Statement of Objects and Reasons.’Kidnappings by terrorists for ransom, for creating panic amongst the people and for securing release of arrested associates and cadres have assumed serious dimensions. The existing provisions of law have proved to be inadequate as deterrence. The Law Commission in its 42nd Report has also recommended a specific provision to deal with this menace. It (was) necessary to amend the Indian penal code to provide for deterrent punishment to persons committing such acts and to make consequential amendments to the code of Criminal Procedure, 1973.

It is clear from the above the concern of Parliament in dealing with cases relating to kidnapping for ransom, a crime which called for a deterrent punishment, irrespective of the fact that kidnapping had not resulted in death of the victim.

In Malleshi v.

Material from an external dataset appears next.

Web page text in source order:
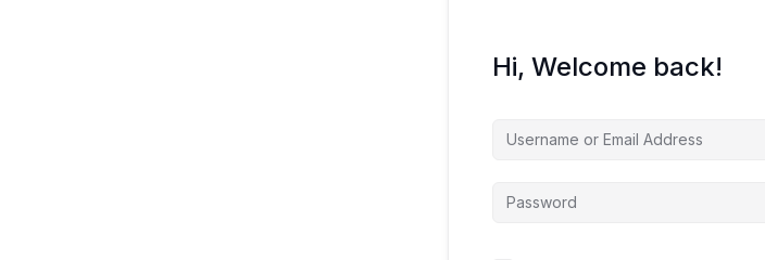
Hi, Welcome back!

State of Karnataka, (2004) 8 SCC 95, while considering the ingredients of Section 364A Indian penal code, this Court held as under:

To attract the provisions of Section 364A what is required to be proved is: (1) that the accused kidnapped or abducted the person; (2) kept him under detention after such kidnapping and abduction; and (3) that the kidnapping or abduction was for ransom’.

To pay a ransom, as stated in the above referred Section, in the ordinary sense means to pay the price or demand for ransom. This would show that the demand has to be communicated.

In Vinod v. State of Haryana, AIR 2008 SC 1142, while reiterating the principles enunciated in Malleshi (supra), this Court accepted the case of the prosecution and confirmed the conviction and sentence of life imprisonment imposed under Section 364A Indian penal code.